== EXERCISE ==
Please give the whole listing again word for word, and drop any pictures it holds.

== EXERCISE MATERIALS ==
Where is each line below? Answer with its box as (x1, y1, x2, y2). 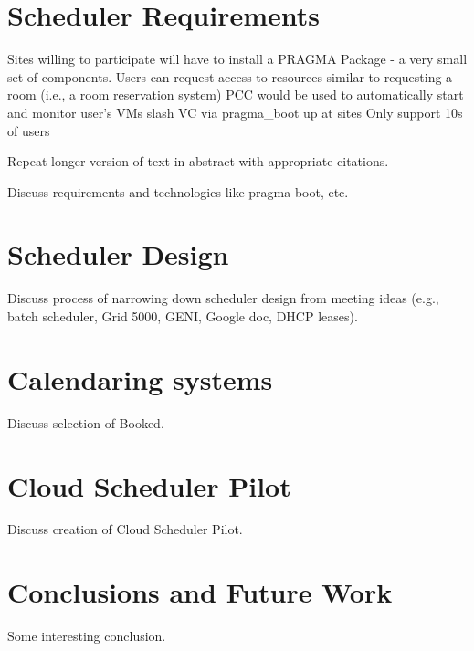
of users (7, 121, 50, 140)
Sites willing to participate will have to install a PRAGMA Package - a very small (7, 49, 468, 68)
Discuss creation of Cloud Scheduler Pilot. (7, 520, 243, 539)
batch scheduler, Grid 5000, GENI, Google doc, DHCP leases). (7, 307, 358, 325)
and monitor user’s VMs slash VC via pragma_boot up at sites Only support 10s (7, 102, 463, 121)
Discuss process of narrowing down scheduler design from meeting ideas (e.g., (7, 289, 439, 308)
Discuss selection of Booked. (7, 413, 164, 432)
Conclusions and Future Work (7, 573, 393, 611)
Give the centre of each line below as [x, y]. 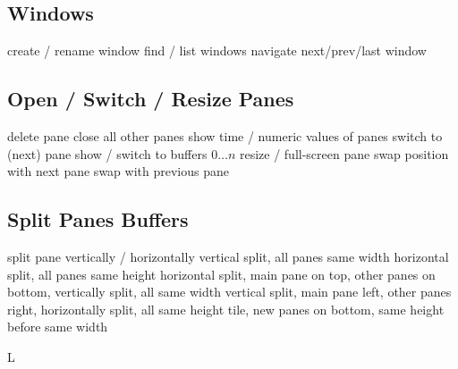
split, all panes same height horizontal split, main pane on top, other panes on [221, 274]
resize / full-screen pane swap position [344, 153]
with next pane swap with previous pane [118, 171]
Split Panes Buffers [98, 219]
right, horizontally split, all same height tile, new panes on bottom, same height [226, 309]
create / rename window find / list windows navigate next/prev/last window [217, 50]
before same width [58, 327]
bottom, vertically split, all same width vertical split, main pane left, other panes [229, 292]
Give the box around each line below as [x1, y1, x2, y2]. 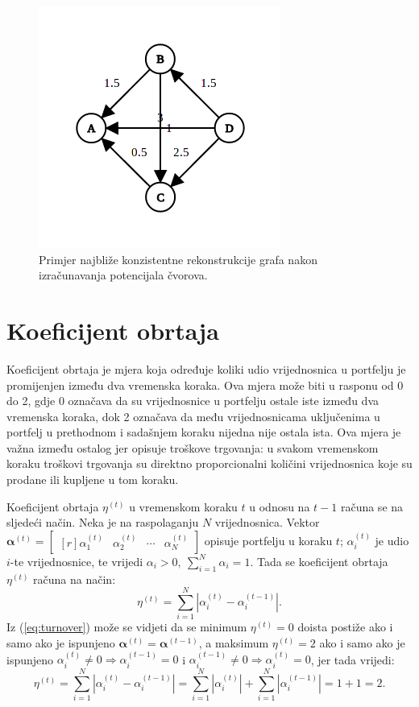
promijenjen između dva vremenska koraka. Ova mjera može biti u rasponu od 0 [6, 376, 404, 393]
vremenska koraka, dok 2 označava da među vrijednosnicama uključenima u [6, 407, 380, 424]
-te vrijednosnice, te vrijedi [10, 552, 143, 569]
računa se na [340, 498, 404, 515]
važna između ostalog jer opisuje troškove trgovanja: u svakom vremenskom [6, 439, 379, 456]
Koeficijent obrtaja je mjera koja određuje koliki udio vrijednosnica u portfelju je [6, 360, 406, 377]
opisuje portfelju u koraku [204, 531, 333, 548]
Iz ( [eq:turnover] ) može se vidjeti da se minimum [6, 618, 247, 635]
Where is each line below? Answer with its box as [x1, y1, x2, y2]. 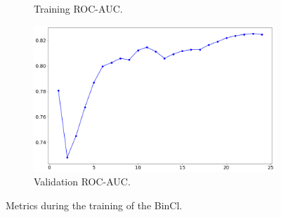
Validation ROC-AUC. [34, 174, 131, 189]
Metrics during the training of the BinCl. [6, 197, 183, 212]
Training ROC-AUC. [34, 1, 123, 15]
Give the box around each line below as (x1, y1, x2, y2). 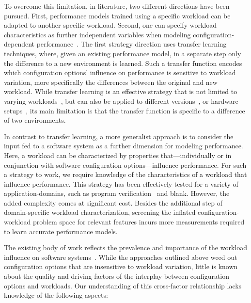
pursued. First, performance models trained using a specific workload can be (4, 10, 231, 20)
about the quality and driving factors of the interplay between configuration (4, 271, 230, 281)
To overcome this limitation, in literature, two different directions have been (4, 1, 230, 11)
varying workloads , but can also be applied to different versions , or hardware (4, 96, 238, 106)
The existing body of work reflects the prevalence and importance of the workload (4, 242, 248, 253)
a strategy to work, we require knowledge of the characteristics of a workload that (4, 169, 247, 179)
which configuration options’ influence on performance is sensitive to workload (4, 67, 236, 78)
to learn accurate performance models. (4, 226, 118, 236)
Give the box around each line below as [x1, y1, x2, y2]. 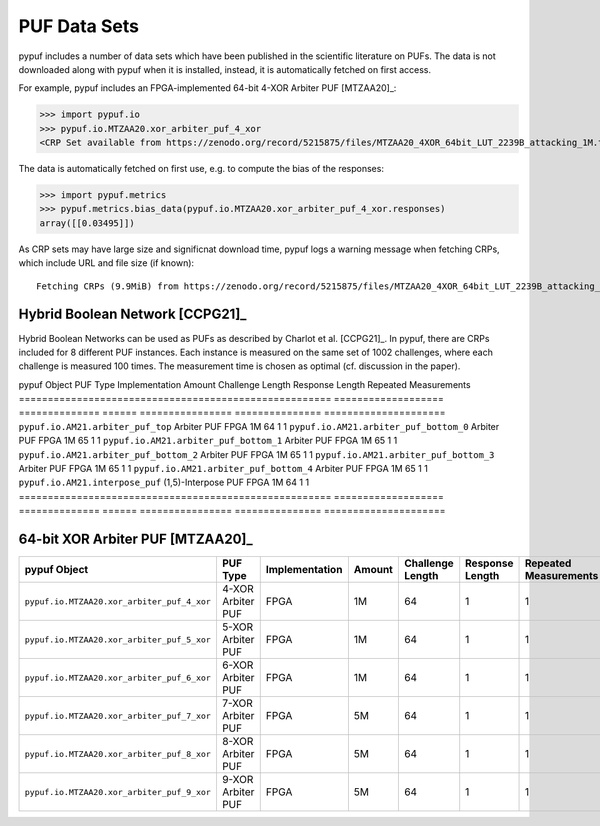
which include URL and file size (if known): [18, 257, 195, 269]
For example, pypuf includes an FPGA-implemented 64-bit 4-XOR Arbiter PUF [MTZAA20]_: [18, 82, 397, 94]
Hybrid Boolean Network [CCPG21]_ [18, 306, 247, 323]
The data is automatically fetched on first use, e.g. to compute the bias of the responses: [18, 163, 385, 175]
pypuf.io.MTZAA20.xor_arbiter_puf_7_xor [24, 710, 212, 721]
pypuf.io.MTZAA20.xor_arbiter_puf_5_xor [24, 634, 212, 645]
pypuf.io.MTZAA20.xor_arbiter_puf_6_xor [24, 672, 212, 683]
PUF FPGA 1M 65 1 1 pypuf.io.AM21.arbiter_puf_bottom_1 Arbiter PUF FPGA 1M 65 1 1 [18, 435, 398, 447]
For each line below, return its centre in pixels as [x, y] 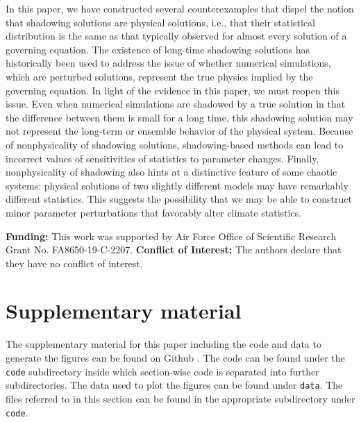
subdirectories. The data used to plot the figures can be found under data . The [174, 385]
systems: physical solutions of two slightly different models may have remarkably [177, 185]
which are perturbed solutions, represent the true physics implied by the [159, 76]
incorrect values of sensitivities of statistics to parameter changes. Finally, [162, 158]
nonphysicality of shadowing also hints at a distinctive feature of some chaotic [171, 172]
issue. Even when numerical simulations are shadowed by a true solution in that [176, 104]
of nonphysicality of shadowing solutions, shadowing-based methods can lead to [175, 144]
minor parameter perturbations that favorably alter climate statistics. [154, 212]
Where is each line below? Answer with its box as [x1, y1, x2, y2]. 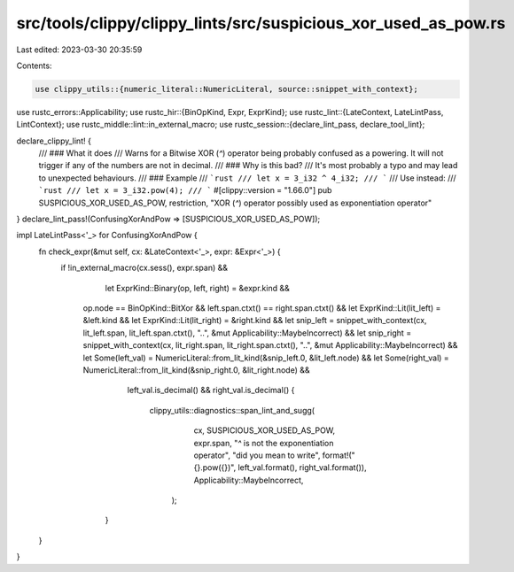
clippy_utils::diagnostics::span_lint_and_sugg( [149, 405, 315, 415]
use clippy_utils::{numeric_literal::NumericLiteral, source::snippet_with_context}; [35, 84, 418, 94]
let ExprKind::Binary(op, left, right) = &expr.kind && [105, 282, 290, 293]
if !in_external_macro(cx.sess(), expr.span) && [60, 262, 228, 274]
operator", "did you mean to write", [193, 450, 321, 460]
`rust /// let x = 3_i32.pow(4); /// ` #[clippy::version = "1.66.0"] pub [38, 185, 332, 196]
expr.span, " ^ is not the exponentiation [193, 437, 334, 448]
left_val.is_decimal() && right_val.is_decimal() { [127, 385, 295, 396]
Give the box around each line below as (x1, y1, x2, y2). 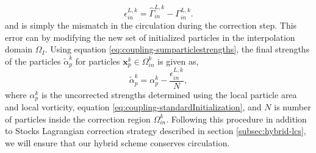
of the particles (5, 54, 61, 67)
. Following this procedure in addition (166, 112, 307, 125)
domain (5, 43, 33, 55)
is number (274, 101, 311, 113)
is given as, (157, 54, 199, 67)
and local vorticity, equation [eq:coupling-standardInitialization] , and (5, 101, 262, 113)
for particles (75, 54, 120, 67)
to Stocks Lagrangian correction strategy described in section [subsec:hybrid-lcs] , (5, 124, 306, 137)
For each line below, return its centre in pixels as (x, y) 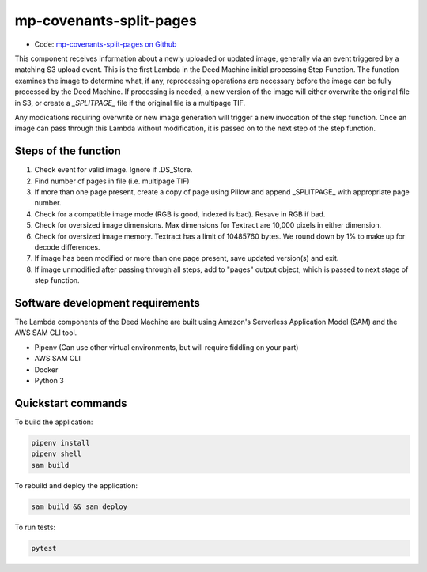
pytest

== OUTPUT FOR THIS TASK ==
Where is each line below? Answer with its box as (x1, y1, x2, y2). 
of users (7, 121, 50, 140)
Sites willing to participate will have to install a PRAGMA Package - a very small (7, 49, 468, 68)
Discuss creation of Cloud Scheduler Pilot. (7, 520, 243, 539)
batch scheduler, Grid 5000, GENI, Google doc, DHCP leases). (7, 307, 358, 325)
and monitor user’s VMs slash VC via pragma_boot up at sites Only support 10s (7, 102, 463, 121)
Discuss process of narrowing down scheduler design from meeting ideas (e.g., (7, 289, 439, 308)
Discuss selection of Booked. (7, 413, 164, 432)
Conclusions and Future Work (7, 573, 393, 611)
Give the centre of each line below as [x, y]. 
split, all panes same height horizontal split, main pane on top, other panes on [221, 274]
resize / full-screen pane swap position [344, 153]
with next pane swap with previous pane [118, 171]
Split Panes Buffers [98, 219]
right, horizontally split, all same height tile, new panes on bottom, same height [226, 309]
create / rename window find / list windows navigate next/prev/last window [217, 50]
before same width [58, 327]
bottom, vertically split, all same width vertical split, main pane left, other panes [229, 292]
Give the box around each line below as [x1, y1, x2, y2]. 
promijenjen između dva vremenska koraka. Ova mjera može biti u rasponu od 0 [6, 376, 404, 393]
vremenska koraka, dok 2 označava da među vrijednosnicama uključenima u [6, 407, 380, 424]
-te vrijednosnice, te vrijedi [10, 552, 143, 569]
računa se na [340, 498, 404, 515]
važna između ostalog jer opisuje troškove trgovanja: u svakom vremenskom [6, 439, 379, 456]
Koeficijent obrtaja je mjera koja određuje koliki udio vrijednosnica u portfelju je [6, 360, 406, 377]
opisuje portfelju u koraku [204, 531, 333, 548]
Iz ( [eq:turnover] ) može se vidjeti da se minimum [6, 618, 247, 635]
Where is each line below? Answer with its box as [x1, y1, x2, y2]. 
Validation ROC-AUC. [34, 174, 131, 189]
Metrics during the training of the BinCl. [6, 197, 183, 212]
Training ROC-AUC. [34, 1, 123, 15]
Give the box around each line below as (x1, y1, x2, y2). 
pursued. First, performance models trained using a specific workload can be (4, 10, 231, 20)
about the quality and driving factors of the interplay between configuration (4, 271, 230, 281)
To overcome this limitation, in literature, two different directions have been (4, 1, 230, 11)
varying workloads , but can also be applied to different versions , or hardware (4, 96, 238, 106)
The existing body of work reflects the prevalence and importance of the workload (4, 242, 248, 253)
a strategy to work, we require knowledge of the characteristics of a workload that (4, 169, 247, 179)
which configuration options’ influence on performance is sensitive to workload (4, 67, 236, 78)
to learn accurate performance models. (4, 226, 118, 236)
Give the box around each line below as [x1, y1, x2, y2]. 
which include URL and file size (if known): [18, 257, 195, 269]
For example, pypuf includes an FPGA-implemented 64-bit 4-XOR Arbiter PUF [MTZAA20]_: [18, 82, 397, 94]
Hybrid Boolean Network [CCPG21]_ [18, 306, 247, 323]
The data is automatically fetched on first use, e.g. to compute the bias of the responses: [18, 163, 385, 175]
pypuf.io.MTZAA20.xor_arbiter_puf_7_xor [24, 710, 212, 721]
pypuf.io.MTZAA20.xor_arbiter_puf_5_xor [24, 634, 212, 645]
pypuf.io.MTZAA20.xor_arbiter_puf_6_xor [24, 672, 212, 683]
PUF FPGA 1M 65 1 1 pypuf.io.AM21.arbiter_puf_bottom_1 Arbiter PUF FPGA 1M 65 1 1 [18, 435, 398, 447]
For each line below, return its centre in pixels as [x, y] 
subdirectories. The data used to plot the figures can be found under data . The [174, 385]
systems: physical solutions of two slightly different models may have remarkably [177, 185]
which are perturbed solutions, represent the true physics implied by the [159, 76]
incorrect values of sensitivities of statistics to parameter changes. Finally, [162, 158]
nonphysicality of shadowing also hints at a distinctive feature of some chaotic [171, 172]
issue. Even when numerical simulations are shadowed by a true solution in that [176, 104]
of nonphysicality of shadowing solutions, shadowing-based methods can lead to [175, 144]
minor parameter perturbations that favorably alter climate statistics. [154, 212]
Where is each line below? Answer with its box as [x1, y1, x2, y2]. 
clippy_utils::diagnostics::span_lint_and_sugg( [149, 405, 315, 415]
use clippy_utils::{numeric_literal::NumericLiteral, source::snippet_with_context}; [35, 84, 418, 94]
let ExprKind::Binary(op, left, right) = &expr.kind && [105, 282, 290, 293]
if !in_external_macro(cx.sess(), expr.span) && [60, 262, 228, 274]
operator", "did you mean to write", [193, 450, 321, 460]
`rust /// let x = 3_i32.pow(4); /// ` #[clippy::version = "1.66.0"] pub [38, 185, 332, 196]
expr.span, " ^ is not the exponentiation [193, 437, 334, 448]
left_val.is_decimal() && right_val.is_decimal() { [127, 385, 295, 396]
Give the box around each line below as (x1, y1, x2, y2). 
of the particles (5, 54, 61, 67)
. Following this procedure in addition (166, 112, 307, 125)
domain (5, 43, 33, 55)
is number (274, 101, 311, 113)
is given as, (157, 54, 199, 67)
and local vorticity, equation [eq:coupling-standardInitialization] , and (5, 101, 262, 113)
for particles (75, 54, 120, 67)
to Stocks Lagrangian correction strategy described in section [subsec:hybrid-lcs] , (5, 124, 306, 137)
For each line below, return its centre in pixels as (x, y) 
pytest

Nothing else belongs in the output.